### Task to complete
Could you print the stretch of lines below from the one with "Couples who are married or planning to" through the one with "sought-afterPratumnak Hill , often", exactly as they stand and without any pictures?

◇ ◇ ◇ ◇

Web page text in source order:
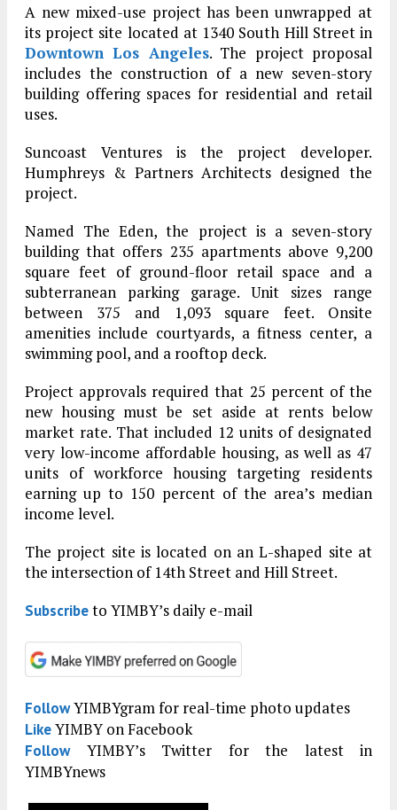
A new mixed-use project has been unwrapped at
its project site located at 1340 South Hill Street in
Downtown Los Angeles. The project proposal
includes the construction of a new seven-story
building offering spaces for residential and retail
uses.
Suncoast Ventures is the project developer.
Humphreys & Partners Architects designed the
project.
Named The Eden, the project is a seven-story
building that offers 235 apartments above 9,200
square feet of ground-floor retail space and a
subterranean parking garage. Unit sizes range
between 375 and 1,093 square feet. Onsite
amenities include courtyards, a fitness center, a
swimming pool, and a rooftop deck.
Project approvals required that 25 percent of the
new housing must be set aside at rents below
market rate. That included 12 units of designated
very low-income affordable housing, as well as 47
units of workforce housing targeting residents
earning up to 150 percent of the area’s median
income level.
The project site is located on an L-shaped site at
the intersection of 14th Street and Hill Street.
Subscribeto YIMBY’s daily e-mail
FollowYIMBYgram for real-time photo updates
LikeYIMBY on Facebook
FollowYIMBY’s Twitter for the latest in
YIMBYnews
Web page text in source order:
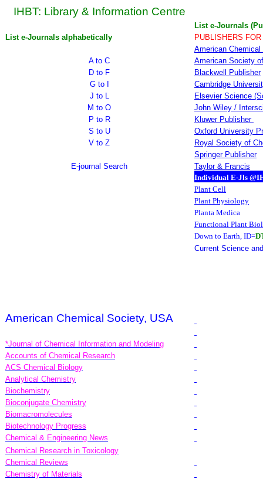
IHBT: Library & Information Centre
List e-Journals
List e-Journals alphabetically
PUBLISHERS
American
A to C
American Society
D to F
Blackwell Publisher
G to I
Cambridge
J to L
Elsevier Science
M to O
John Wiley /
P to R
Kluwer Publisher
S to U
Oxford University
V to Z
Royal Society of
Springer Publisher
E-journal Search
Taylor & Francis
Individual E-Jls
Plant Cell
Plant Physiology
Planta Medica
Functional Plant
Down to Earth, ID=
Current Science
American Chemical Society, USA
*Journal of Chemical Information and Modeling
Accounts of Chemical Research
ACS Chemical Biology
Analytical Chemistry
Biochemistry
Bioconjugate Chemistry
Biomacromolecules
Biotechnology Progress
Chemical & Engineering News
Chemical Research in Toxicology
Chemical Reviews
Chemistry of Materials
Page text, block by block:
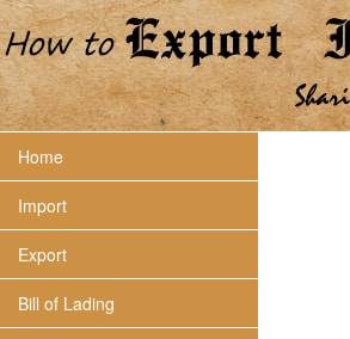
Home
Import
Export
Bill of Lading
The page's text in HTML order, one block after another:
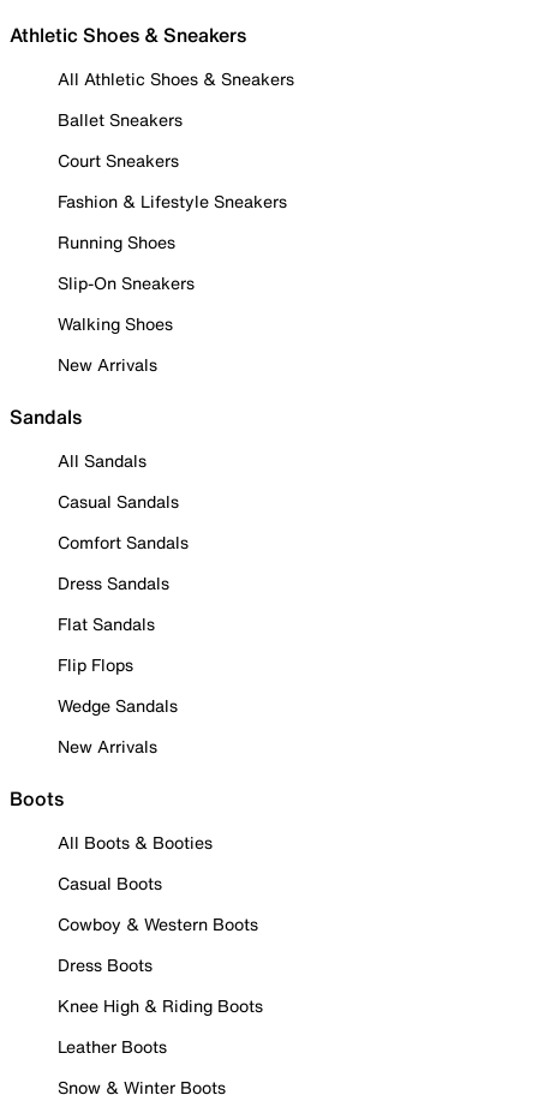
Athletic Shoes & Sneakers
All Athletic Shoes & Sneakers
Ballet Sneakers
Court Sneakers
Fashion & Lifestyle Sneakers
Running Shoes
Slip-On Sneakers
Walking Shoes
New Arrivals
Sandals
All Sandals
Casual Sandals
Comfort Sandals
Dress Sandals
Flat Sandals
Flip Flops
Wedge Sandals
New Arrivals
Boots
All Boots & Booties
Casual Boots
Cowboy & Western Boots
Dress Boots
Knee High & Riding Boots
Leather Boots
Snow & Winter Boots
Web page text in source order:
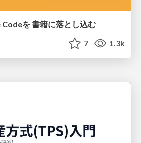
を 書籍に落とし込む
7 1.3k
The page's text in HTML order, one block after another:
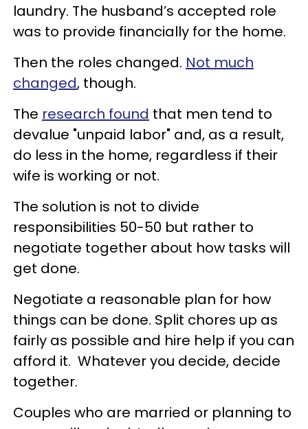
laundry. The husband’s accepted role
was to provide financially for the home.
Then the roles changed. Not much
changed, though.
The research found that men tend to
devalue "unpaid labor" and, as a result,
do less in the home, regardless if their
wife is working or not.
The solution is not to divide
responsibilities 50-50 but rather to
negotiate together about how tasks will
get done.
Negotiate a reasonable plan for how
things can be done. Split chores up as
fairly as possible and hire help if you can
afford it. Whatever you decide, decide
together.
Couples who are married or planning to
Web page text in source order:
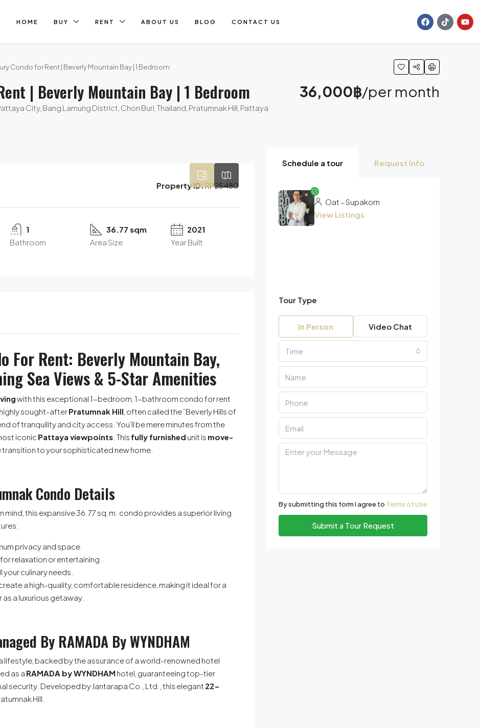
HOME BUY RENT ABOUT US BLOG CONTACT US
Condo for Rent | Beverly Mountain Bay | 1 Bedroom
| Beverly Mountain Bay | 1 Bedroom
City, Bang Lamung District, Chon Buri, Thailand, Pratumnak Hill, Pattaya
36,000฿/per month
Property ID:RP25480
1
Bathroom
36.77 sqm
Area Size
2021
Year Built
For Rent: Beverly Mountain Bay,
Sea Views & 5-Star Amenities
with this exceptional 1-bedroom, 1-bathroom condo for rent
sought-afterPratumnak Hill , often called the ”Beverly Hills of
of tranquility and city access. You’ll be mere minutes from the
iconic Pattaya viewpoints . This fully furnished unit is move-
transition to your sophisticated new home.
Condo Details
this expansive 36.77 sq.m. condo provides a superior living
privacy and space.
relaxation or entertaining.
your culinary needs.
a high-quality, comfortable residence, making it ideal for a
a luxurious getaway.
By RAMADA By WYNDHAM
a lifestyle, backed by the assurance of a world-renowned hotel
as a RAMADA by WYNDHAM hotel, guaranteeing top-tier
security. Developed by Jantarapa Co., Ltd., this elegant 22-
Hill.
Schedule a tour Request Info
Oat – Supakorn
View Listings
Tour Type
In Person Video Chat
Time
By submitting this form I agree to Terms of Use
Submit a Tour Request
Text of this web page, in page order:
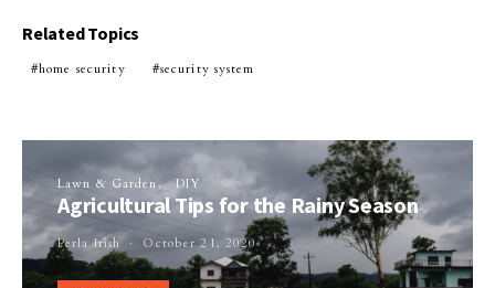
Related Topics
home security security system
Lawn & Garden DIY
Agricultural Tips for the Rainy Season
Perla Irish October 21, 2020
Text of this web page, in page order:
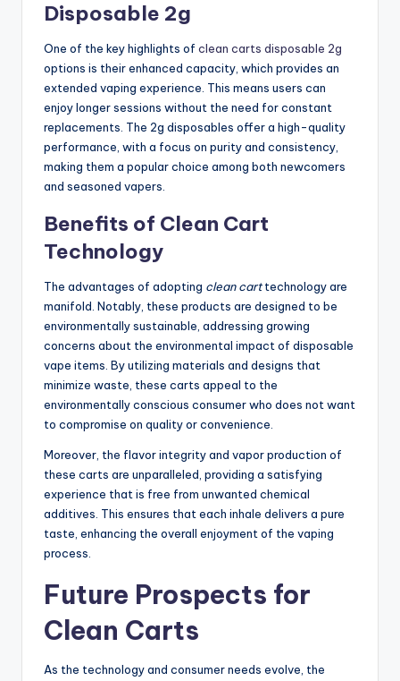
Disposable 2g
One of the key highlights of clean carts disposable 2g
options is their enhanced capacity, which provides an
extended vaping experience. This means users can
enjoy longer sessions without the need for constant
replacements. The 2g disposables offer a high-quality
performance, with a focus on purity and consistency,
making them a popular choice among both newcomers
and seasoned vapers.
Benefits of Clean Cart
Technology
The advantages of adopting clean carttechnology are
manifold. Notably, these products are designed to be
environmentally sustainable, addressing growing
concerns about the environmental impact of disposable
vape items. By utilizing materials and designs that
minimize waste, these carts appeal to the
environmentally conscious consumer who does not want
to compromise on quality or convenience.
Moreover, the flavor integrity and vapor production of
these carts are unparalleled, providing a satisfying
experience that is free from unwanted chemical
additives. This ensures that each inhale delivers a pure
taste, enhancing the overall enjoyment of the vaping
process.
Future Prospects for
Clean Carts
As the technology and consumer needs evolve, the
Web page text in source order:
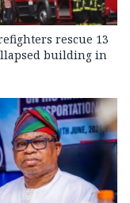
rescue 13
building in
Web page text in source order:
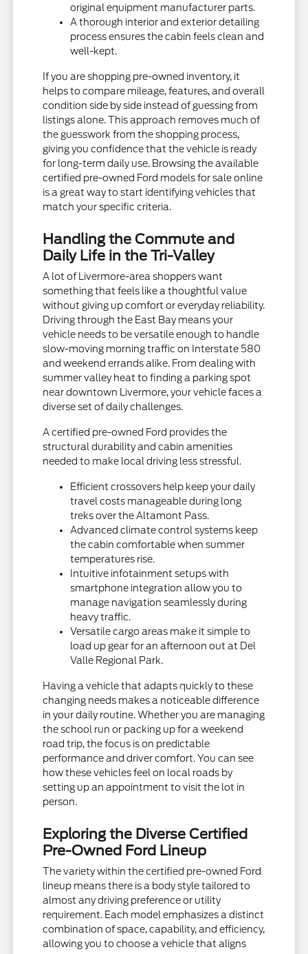
original equipment manufacturer parts.
A thorough interior and exterior detailing
process ensures the cabin feels clean and
well-kept.
If you are shopping pre-owned inventory, it
helps to compare mileage, features, and overall
condition side by side instead of guessing from
listings alone. This approach removes much of
the guesswork from the shopping process,
giving you confidence that the vehicle is ready
for long-term daily use. Browsing the available
certified pre-owned Ford models for sale online
is a great way to start identifying vehicles that
match your specific criteria.
Handling the Commute and
Daily Life in the Tri-Valley
A lot of Livermore-area shoppers want
something that feels like a thoughtful value
without giving up comfort or everyday reliability.
Driving through the East Bay means your
vehicle needs to be versatile enough to handle
slow-moving morning traffic on Interstate 580
and weekend errands alike. From dealing with
summer valley heat to finding a parking spot
near downtown Livermore, your vehicle faces a
diverse set of daily challenges.
A certified pre-owned Ford provides the
structural durability and cabin amenities
needed to make local driving less stressful.
Efficient crossovers help keep your daily
travel costs manageable during long
treks over the Altamont Pass.
Advanced climate control systems keep
the cabin comfortable when summer
temperatures rise.
Intuitive infotainment setups with
smartphone integration allow you to
manage navigation seamlessly during
heavy traffic.
Versatile cargo areas make it simple to
load up gear for an afternoon out at Del
Valle Regional Park.
Having a vehicle that adapts quickly to these
changing needs makes a noticeable difference
in your daily routine. Whether you are managing
the school run or packing up for a weekend
road trip, the focus is on predictable
performance and driver comfort. You can see
how these vehicles feel on local roads by
setting up an appointment to visit the lot in
person.
Exploring the Diverse Certified
Pre-Owned Ford Lineup
The variety within the certified pre-owned Ford
lineup means there is a body style tailored to
almost any driving preference or utility
requirement. Each model emphasizes a distinct
combination of space, capability, and efficiency,
allowing you to choose a vehicle that aligns
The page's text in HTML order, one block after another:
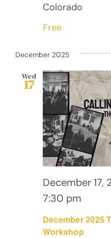
Colorado
Free
December 2025
Wed
17
December 2025
Workshop
December
7:30 pm
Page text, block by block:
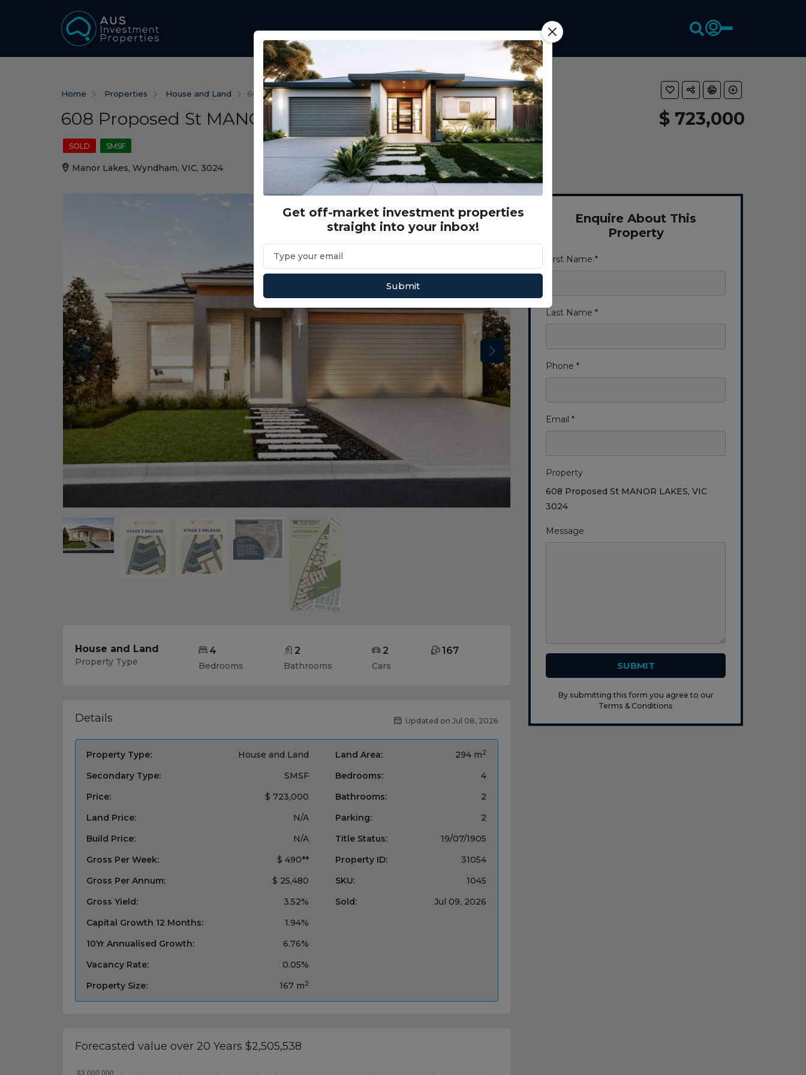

◇ ◇ ◇ ◇

### Solution to this task
Couples who are married or planning to
Web page text in source order:
HOME BUY RENT ABOUT US BLOG CONTACT US
Condo for Rent | Beverly Mountain Bay | 1 Bedroom
| Beverly Mountain Bay | 1 Bedroom
City, Bang Lamung District, Chon Buri, Thailand, Pratumnak Hill, Pattaya
36,000฿/per month
Property ID:RP25480
1
Bathroom
36.77 sqm
Area Size
2021
Year Built
For Rent: Beverly Mountain Bay,
Sea Views & 5-Star Amenities
with this exceptional 1-bedroom, 1-bathroom condo for rent
sought-afterPratumnak Hill , often called the ”Beverly Hills of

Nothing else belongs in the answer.